Question 8. Address Translation (6 MARKS]
Consider the linear page table configuration below.
Remember: Each hexadecimal digit is 4 bits in binary.
(24 = 16, 26 = 64, 28 = 256, 210 = 1024, 212 = 4096, 214 = 16, 384)
Question 9. Page Replacement [6 MARKS]
In this question, we look at a string of memory references to virtual pages, and we are told what happened on each reference: whether a particular memory reference was a Translation Lookaside Buffer (TLB) hit, TLB miss, or a page fault.
Question 10. File system consistency [7 MARKS] 操作系统考试代写
On an ext2 file system, consider the operation of creating a new empty file in an existing directory. Assume the directory occupies one block and there is enough space to add a new entry. Assume the directory inode and the file inode are in different disk blocks.

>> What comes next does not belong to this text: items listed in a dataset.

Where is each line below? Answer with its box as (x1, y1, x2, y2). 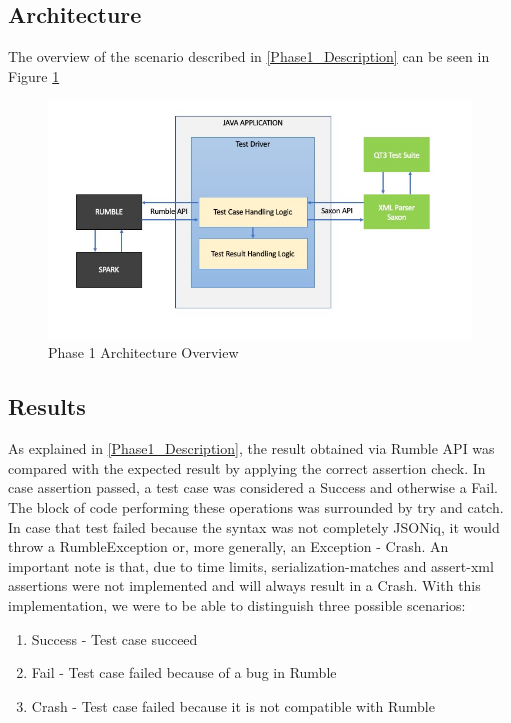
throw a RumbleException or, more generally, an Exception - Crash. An (8, 536, 449, 557)
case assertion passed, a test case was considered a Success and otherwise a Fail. (8, 477, 498, 498)
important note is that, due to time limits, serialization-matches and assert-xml (8, 555, 494, 576)
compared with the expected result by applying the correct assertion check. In (8, 457, 486, 478)
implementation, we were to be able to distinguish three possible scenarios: (8, 595, 466, 616)
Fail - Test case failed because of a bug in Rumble (31, 662, 337, 683)
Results (8, 391, 86, 422)
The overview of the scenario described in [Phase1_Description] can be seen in (8, 46, 490, 67)
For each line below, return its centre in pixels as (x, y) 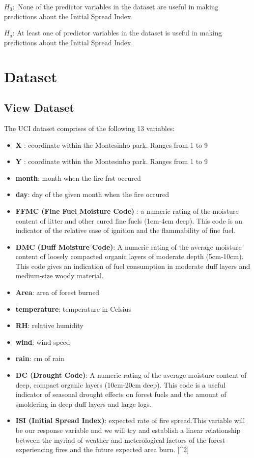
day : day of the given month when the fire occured (92, 194)
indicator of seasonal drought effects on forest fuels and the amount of (121, 394)
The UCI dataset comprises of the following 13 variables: (89, 128)
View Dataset (39, 108)
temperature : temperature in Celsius (73, 309)
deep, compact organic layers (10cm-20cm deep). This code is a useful (120, 384)
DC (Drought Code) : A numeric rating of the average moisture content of (131, 375)
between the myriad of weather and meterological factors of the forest (120, 440)
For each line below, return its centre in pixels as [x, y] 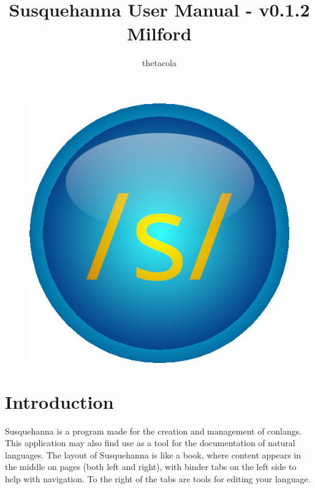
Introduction [59, 401]
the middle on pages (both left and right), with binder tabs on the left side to [151, 467]
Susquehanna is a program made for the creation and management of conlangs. [154, 431]
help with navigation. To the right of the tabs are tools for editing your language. [158, 479]
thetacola [159, 63]
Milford [159, 33]
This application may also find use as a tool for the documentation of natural [150, 443]
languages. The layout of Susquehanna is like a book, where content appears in [153, 454]
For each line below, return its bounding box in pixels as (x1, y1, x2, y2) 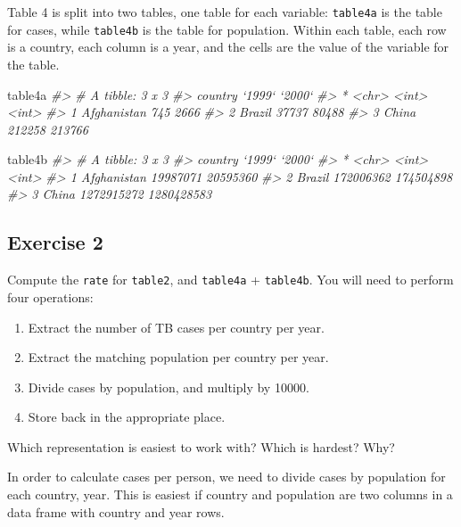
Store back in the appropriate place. (28, 408, 226, 426)
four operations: (7, 287, 94, 306)
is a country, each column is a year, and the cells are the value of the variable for (7, 37, 449, 56)
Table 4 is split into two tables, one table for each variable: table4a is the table (7, 3, 442, 21)
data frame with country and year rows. (7, 502, 225, 521)
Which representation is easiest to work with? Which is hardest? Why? (7, 437, 395, 456)
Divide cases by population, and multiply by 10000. (28, 377, 309, 396)
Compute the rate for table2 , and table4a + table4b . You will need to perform (7, 270, 454, 289)
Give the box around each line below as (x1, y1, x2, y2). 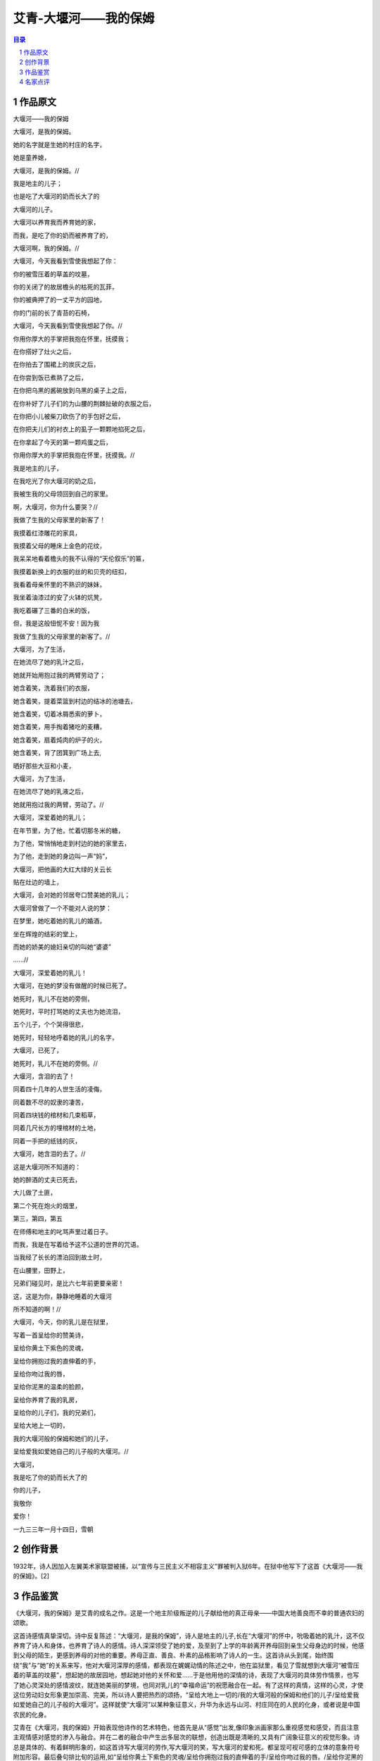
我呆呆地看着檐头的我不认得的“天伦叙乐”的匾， (13, 554, 148, 563)
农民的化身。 (13, 1710, 51, 1719)
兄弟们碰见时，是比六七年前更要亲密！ (13, 1279, 125, 1288)
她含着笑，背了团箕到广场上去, (13, 749, 102, 757)
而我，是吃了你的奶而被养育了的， (13, 231, 112, 239)
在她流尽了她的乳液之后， (13, 788, 87, 796)
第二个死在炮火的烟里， (13, 1201, 81, 1209)
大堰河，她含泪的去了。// (13, 1150, 86, 1158)
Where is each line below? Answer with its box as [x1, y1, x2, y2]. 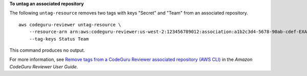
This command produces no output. [9, 47, 85, 53]
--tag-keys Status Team [29, 36, 89, 42]
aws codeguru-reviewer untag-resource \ [18, 22, 121, 27]
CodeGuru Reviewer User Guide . [9, 63, 78, 69]
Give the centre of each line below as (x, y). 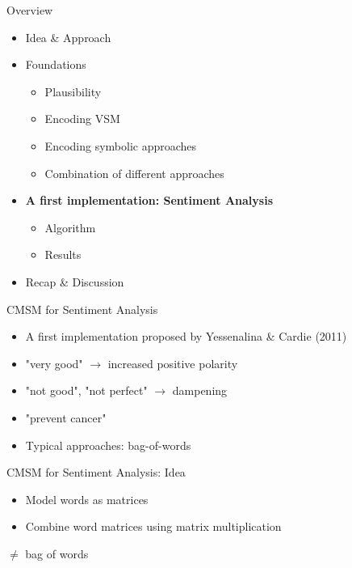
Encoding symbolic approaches (121, 145)
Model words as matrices (87, 499)
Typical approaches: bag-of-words (108, 445)
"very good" (54, 363)
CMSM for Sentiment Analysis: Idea (96, 472)
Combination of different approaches (134, 173)
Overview (30, 10)
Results (63, 254)
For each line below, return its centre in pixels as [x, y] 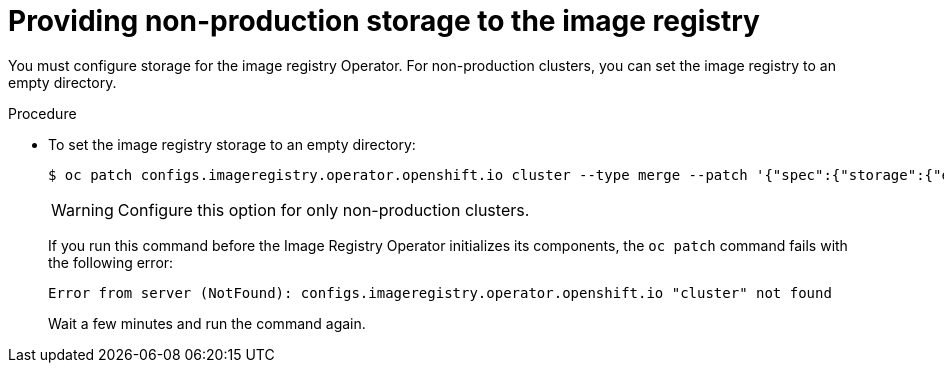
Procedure [42, 113]
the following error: [111, 262]
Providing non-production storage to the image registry [384, 21]
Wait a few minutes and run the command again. [207, 323]
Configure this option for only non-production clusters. [323, 209]
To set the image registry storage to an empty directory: [232, 144]
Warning [82, 209]
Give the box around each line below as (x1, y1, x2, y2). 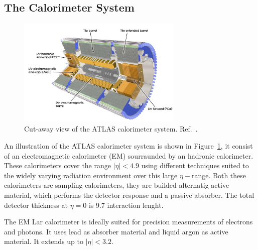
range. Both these (192, 170, 246, 180)
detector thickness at (4, 199, 68, 210)
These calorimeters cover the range (4, 160, 111, 171)
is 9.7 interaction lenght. (88, 199, 164, 210)
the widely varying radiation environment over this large (4, 170, 178, 180)
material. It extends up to (4, 236, 84, 246)
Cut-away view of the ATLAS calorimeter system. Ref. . (24, 123, 198, 134)
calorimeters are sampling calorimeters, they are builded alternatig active (4, 180, 229, 190)
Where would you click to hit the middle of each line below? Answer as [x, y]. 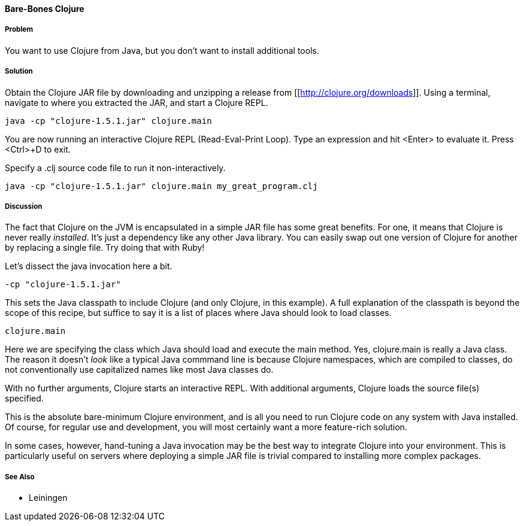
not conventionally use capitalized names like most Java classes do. [139, 370]
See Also [20, 477]
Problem [19, 30]
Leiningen [48, 498]
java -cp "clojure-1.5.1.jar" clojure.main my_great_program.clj [161, 186]
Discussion [24, 206]
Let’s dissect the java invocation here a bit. [89, 266]
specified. [24, 399]
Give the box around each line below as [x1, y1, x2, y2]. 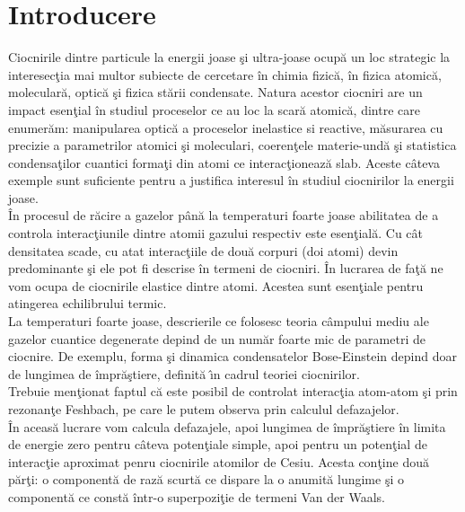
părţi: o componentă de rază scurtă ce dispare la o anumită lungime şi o [8, 470, 404, 489]
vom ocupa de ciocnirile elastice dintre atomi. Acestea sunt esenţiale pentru [8, 276, 424, 295]
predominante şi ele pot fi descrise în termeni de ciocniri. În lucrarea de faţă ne [8, 259, 443, 278]
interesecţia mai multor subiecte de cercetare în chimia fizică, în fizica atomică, [8, 65, 442, 84]
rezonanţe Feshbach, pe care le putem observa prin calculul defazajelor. [8, 400, 399, 418]
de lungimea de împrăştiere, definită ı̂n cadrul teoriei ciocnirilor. [8, 364, 360, 383]
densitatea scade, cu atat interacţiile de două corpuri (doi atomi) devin [8, 241, 399, 260]
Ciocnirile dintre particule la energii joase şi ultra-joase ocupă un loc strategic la [8, 48, 451, 66]
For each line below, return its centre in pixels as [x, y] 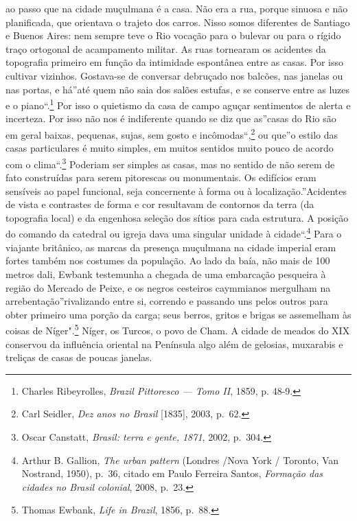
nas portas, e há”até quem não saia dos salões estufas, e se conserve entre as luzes [178, 89]
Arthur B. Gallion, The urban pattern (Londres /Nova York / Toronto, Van [180, 460]
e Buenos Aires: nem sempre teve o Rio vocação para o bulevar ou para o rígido [173, 35]
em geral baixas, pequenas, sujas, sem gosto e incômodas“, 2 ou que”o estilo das [172, 134]
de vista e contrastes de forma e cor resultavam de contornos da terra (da [160, 204]
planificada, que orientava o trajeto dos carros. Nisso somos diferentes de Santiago [178, 22]
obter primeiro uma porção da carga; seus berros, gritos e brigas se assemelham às [178, 314]
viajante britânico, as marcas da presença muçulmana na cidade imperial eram [171, 247]
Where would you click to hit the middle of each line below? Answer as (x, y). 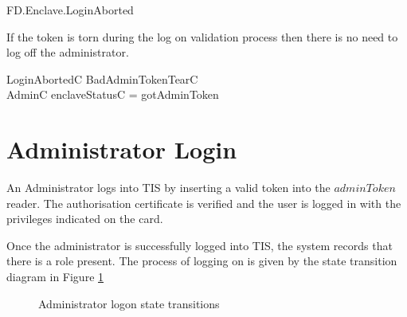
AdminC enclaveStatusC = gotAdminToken (113, 94)
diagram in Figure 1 (55, 277)
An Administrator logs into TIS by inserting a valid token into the (168, 188)
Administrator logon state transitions (129, 303)
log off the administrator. (68, 52)
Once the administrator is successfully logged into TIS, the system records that (200, 245)
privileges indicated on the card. (85, 219)
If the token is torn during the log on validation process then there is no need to (202, 36)
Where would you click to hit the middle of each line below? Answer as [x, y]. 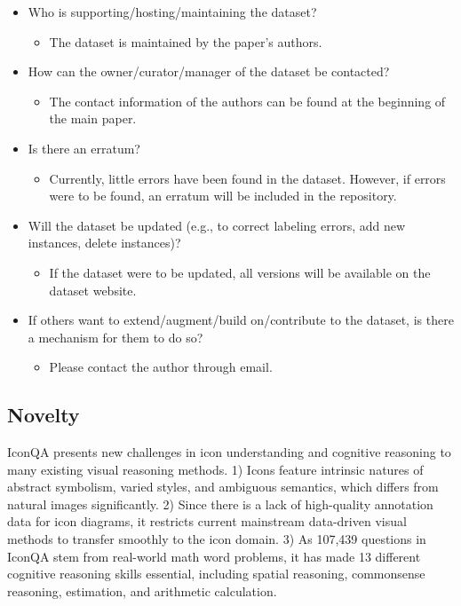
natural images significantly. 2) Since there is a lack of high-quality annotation [220, 504]
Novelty [44, 415]
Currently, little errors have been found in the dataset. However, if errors [247, 178]
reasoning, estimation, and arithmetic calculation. [142, 590]
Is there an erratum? [84, 148]
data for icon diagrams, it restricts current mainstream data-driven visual [207, 521]
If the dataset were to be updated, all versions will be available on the [240, 272]
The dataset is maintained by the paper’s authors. [186, 41]
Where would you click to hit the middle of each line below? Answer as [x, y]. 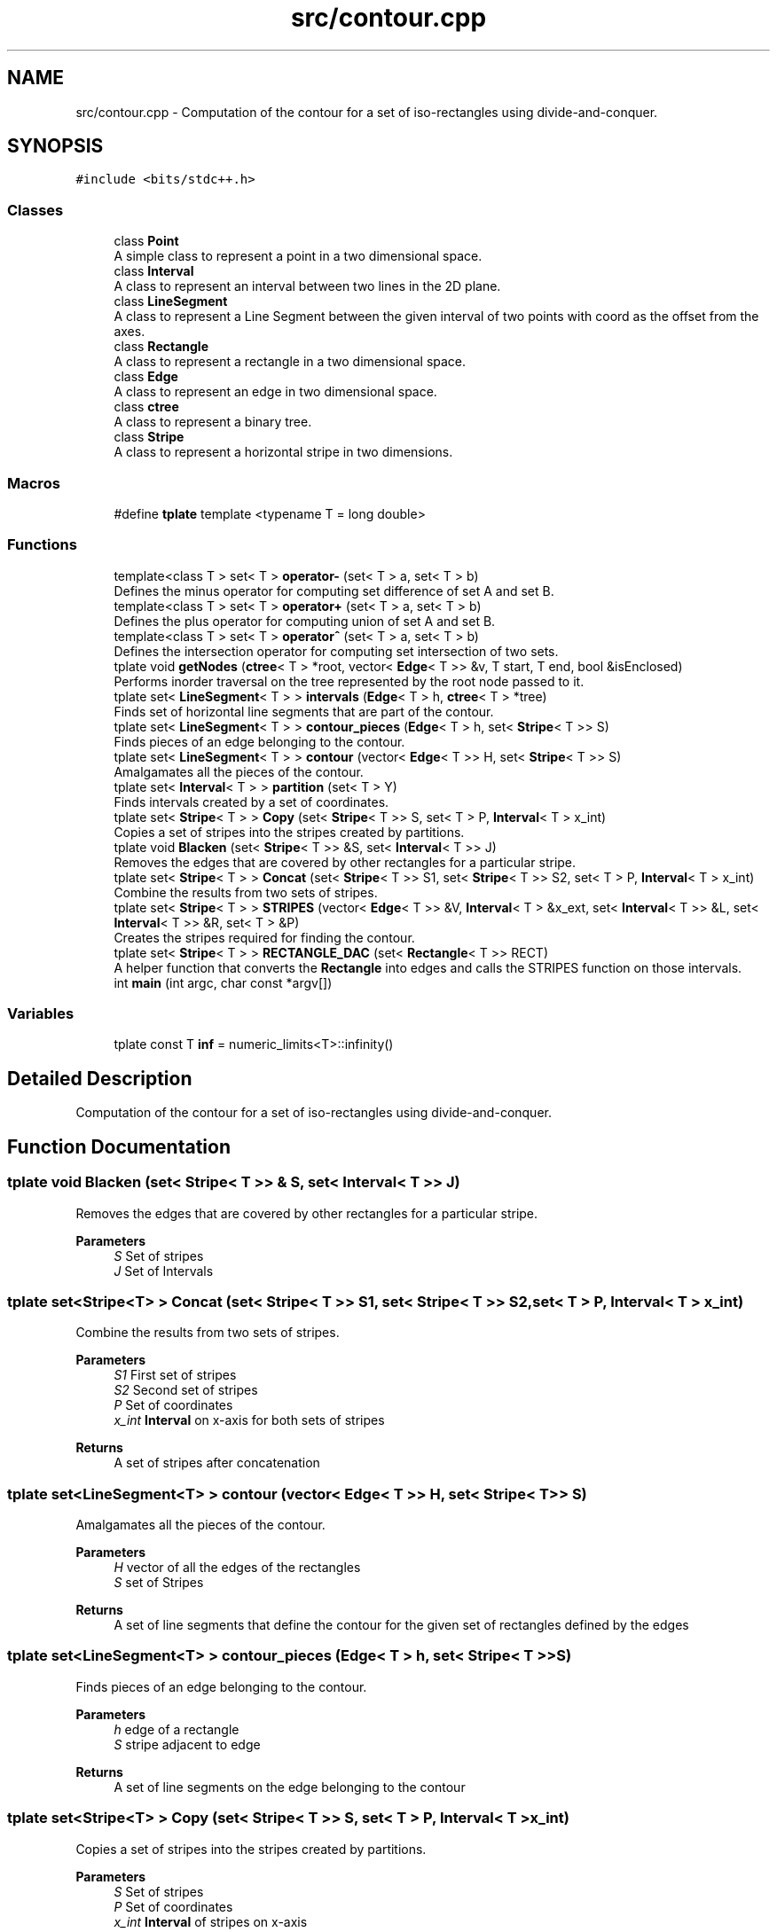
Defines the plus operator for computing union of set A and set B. [305, 621]
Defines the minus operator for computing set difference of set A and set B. [334, 591]
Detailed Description [100, 1078]
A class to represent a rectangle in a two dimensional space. [290, 362]
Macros [34, 483]
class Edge [146, 377]
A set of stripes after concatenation [217, 1463]
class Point [146, 241]
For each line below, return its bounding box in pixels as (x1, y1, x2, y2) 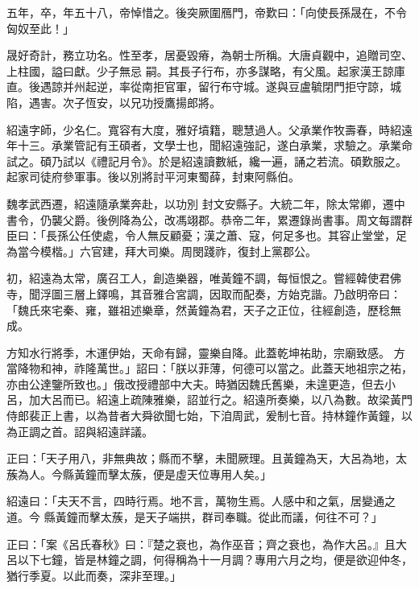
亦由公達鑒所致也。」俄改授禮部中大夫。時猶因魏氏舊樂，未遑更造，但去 (6, 375, 384, 392)
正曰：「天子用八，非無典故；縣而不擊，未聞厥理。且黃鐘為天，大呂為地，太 (6, 450, 407, 467)
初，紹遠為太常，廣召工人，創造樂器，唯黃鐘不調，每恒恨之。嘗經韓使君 (6, 270, 390, 286)
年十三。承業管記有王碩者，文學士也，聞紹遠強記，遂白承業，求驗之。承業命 (6, 137, 413, 154)
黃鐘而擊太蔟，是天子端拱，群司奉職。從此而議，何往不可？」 (55, 509, 383, 525)
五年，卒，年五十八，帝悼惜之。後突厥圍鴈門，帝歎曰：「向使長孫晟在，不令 (6, 4, 407, 20)
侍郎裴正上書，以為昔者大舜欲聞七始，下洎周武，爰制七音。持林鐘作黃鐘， (6, 407, 401, 424)
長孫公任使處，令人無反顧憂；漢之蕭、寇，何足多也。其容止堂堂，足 (45, 227, 407, 244)
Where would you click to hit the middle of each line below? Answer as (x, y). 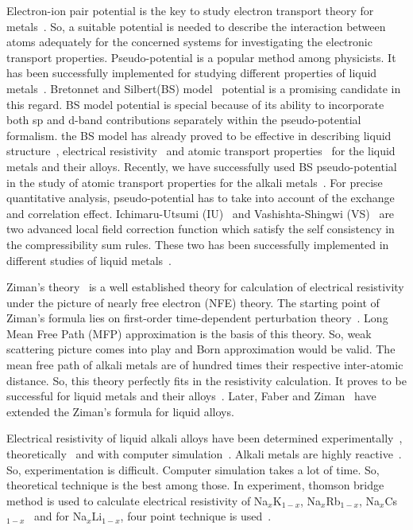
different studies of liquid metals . (89, 260)
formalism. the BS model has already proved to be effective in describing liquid (199, 135)
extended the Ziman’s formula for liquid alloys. (120, 411)
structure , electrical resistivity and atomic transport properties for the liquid (201, 151)
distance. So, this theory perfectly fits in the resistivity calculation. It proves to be (206, 380)
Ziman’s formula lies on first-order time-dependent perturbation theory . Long (197, 318)
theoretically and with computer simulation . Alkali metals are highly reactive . (204, 454)
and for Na (61, 516)

Which of the following blocks must be updated? Check all that apply.
□ inode bitmap
□ data bitmap
□ file inode
□ directory inode
□ directory data block
In each of the remaining questions, check the box that most closely explains what happens if a crash occurs after updating only the block(s) specified.
Bitmap
□ No inconsistency (it simply appears that the operation was not performed)
□ Data leak (data block is lost for any future use)
□ In ode leak (In ode is lost for any future use)
□ Multiple file paths may point to same inode
□ Something points to garbage
□ Multiple of the problems listed above
File inode
□ No inconsistency (it simply appears that the operation was not performed)
□ Data leak (data block is lost for any future use)
□ In ode leak (In ode is lost for any future use)
□ Multiple file paths may point to same inode
□ Something points to garbage
□ Multiple of the problems listed above
Directory inode and directory data 操作系统考试代写
□ No inconsistency (it simply appears that the operation was not performed)
□ Data leak (data block is lost for any future use)
□ Inode leak (In ode is lost for any future use)
□ Multiple file paths may point to same inode
□ Something points to garbage
□ Multiple of the problems listed above
Bitmap and file inode
□ No inconsistency (it simply appears that the operation was not performed)
□ Data leak (data block is lost for any future use)
□ Inode leak (!node is lost for any future use)
□ Multiple file paths may point to same inode
□ Something points to garbage
□ Multiple of the problems listed above
Bitmap and directory inode and directory data
□ No inconsistency (it simply appears that the operation was not performed)
□ Data leak (data block is lost for any future use)
□ Inode leak (In ode is lost for any future use)
□ Multiple file paths may point to same inode
□ Something points to garbage
□ Multiple of the problems listed above
File inode and directory inode and directory data
□ No inconsistency (it simply appears that the operation was not performed)
□ Data leak (data block is lost for any future use)
□ Inode leak (In ode is lost for any future use)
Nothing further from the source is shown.